The theoretical analysis and experimental results suggest reshaping of illumination source provides new possibilities to push the resolution limit and improve low frequency performance of TIE imaging. However, due to the complicated form of partially coherent WOTF, solving for an optimum source pattern is quite challenging. The current choice of annular aperture was empirically designed based on intuitive criteria related to the shape of WOTF. Enabling the use of a more elaborate criterion (merit function) for evaluating the “goodness” of an aperture, and optimizing the aperture based on optimization algorithms are interesting directions for future work.

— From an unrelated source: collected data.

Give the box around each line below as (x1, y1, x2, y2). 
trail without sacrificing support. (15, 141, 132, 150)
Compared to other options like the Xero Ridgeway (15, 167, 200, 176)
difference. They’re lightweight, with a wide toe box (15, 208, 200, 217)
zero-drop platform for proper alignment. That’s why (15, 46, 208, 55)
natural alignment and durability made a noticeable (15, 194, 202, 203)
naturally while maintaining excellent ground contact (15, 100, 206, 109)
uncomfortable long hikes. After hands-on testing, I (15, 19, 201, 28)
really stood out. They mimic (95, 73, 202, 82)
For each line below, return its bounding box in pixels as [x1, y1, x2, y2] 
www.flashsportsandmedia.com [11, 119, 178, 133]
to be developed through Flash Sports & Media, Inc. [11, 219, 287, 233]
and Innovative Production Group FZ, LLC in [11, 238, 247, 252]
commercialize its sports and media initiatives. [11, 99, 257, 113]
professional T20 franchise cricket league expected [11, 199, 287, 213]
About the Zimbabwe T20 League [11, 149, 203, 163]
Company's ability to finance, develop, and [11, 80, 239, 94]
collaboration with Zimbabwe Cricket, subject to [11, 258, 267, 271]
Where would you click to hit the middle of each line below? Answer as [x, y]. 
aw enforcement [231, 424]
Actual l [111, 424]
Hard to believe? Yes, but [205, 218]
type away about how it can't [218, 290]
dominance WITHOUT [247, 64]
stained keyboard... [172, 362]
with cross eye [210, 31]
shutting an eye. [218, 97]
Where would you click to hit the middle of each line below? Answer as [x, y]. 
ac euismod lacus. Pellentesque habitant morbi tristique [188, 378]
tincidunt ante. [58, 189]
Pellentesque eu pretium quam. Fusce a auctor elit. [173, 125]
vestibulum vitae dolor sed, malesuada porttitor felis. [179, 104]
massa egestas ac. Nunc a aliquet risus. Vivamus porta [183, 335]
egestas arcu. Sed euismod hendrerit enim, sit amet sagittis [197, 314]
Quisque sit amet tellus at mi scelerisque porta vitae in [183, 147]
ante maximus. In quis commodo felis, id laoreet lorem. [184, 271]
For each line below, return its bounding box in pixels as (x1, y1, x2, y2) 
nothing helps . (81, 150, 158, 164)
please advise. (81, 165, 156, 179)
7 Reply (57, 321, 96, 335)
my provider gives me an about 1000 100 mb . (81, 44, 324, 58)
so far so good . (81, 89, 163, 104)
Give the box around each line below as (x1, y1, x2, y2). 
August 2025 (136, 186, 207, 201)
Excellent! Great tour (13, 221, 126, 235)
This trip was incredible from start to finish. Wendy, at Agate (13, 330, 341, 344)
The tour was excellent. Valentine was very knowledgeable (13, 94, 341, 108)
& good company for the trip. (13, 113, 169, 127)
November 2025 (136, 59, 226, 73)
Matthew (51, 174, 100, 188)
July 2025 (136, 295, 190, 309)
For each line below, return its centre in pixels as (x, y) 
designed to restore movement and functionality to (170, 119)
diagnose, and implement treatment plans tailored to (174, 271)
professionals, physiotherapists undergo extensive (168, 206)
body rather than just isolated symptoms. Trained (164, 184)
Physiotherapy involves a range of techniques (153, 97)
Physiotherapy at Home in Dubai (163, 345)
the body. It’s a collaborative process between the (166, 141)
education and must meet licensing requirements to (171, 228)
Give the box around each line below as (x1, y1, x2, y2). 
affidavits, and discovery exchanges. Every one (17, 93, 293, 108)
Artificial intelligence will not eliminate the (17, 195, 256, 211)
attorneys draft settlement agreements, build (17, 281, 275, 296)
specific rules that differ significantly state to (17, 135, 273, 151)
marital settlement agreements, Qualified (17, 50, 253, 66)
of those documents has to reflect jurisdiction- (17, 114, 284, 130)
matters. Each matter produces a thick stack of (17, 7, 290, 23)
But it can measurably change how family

Recovering depth-resolved 3D phase information with the transport-of-intensity approach for thick phase objects is another important direction that requires further investigation. For imaging thick object, the 2D WOTF should be extended to 3D49, 51, 63, and the annular illumination is expected to better frequency coverage and response for phase than conventional circular illumination in the 3D Fourier space, resulting in resolution enhancement both lateral and axial directions. The combination of annular illumination and focus-scanning may provide the possibility of achieving the same 3D resolution as the one obtained using diffraction tomographic holography19, 96, but significantly simplifies the setup.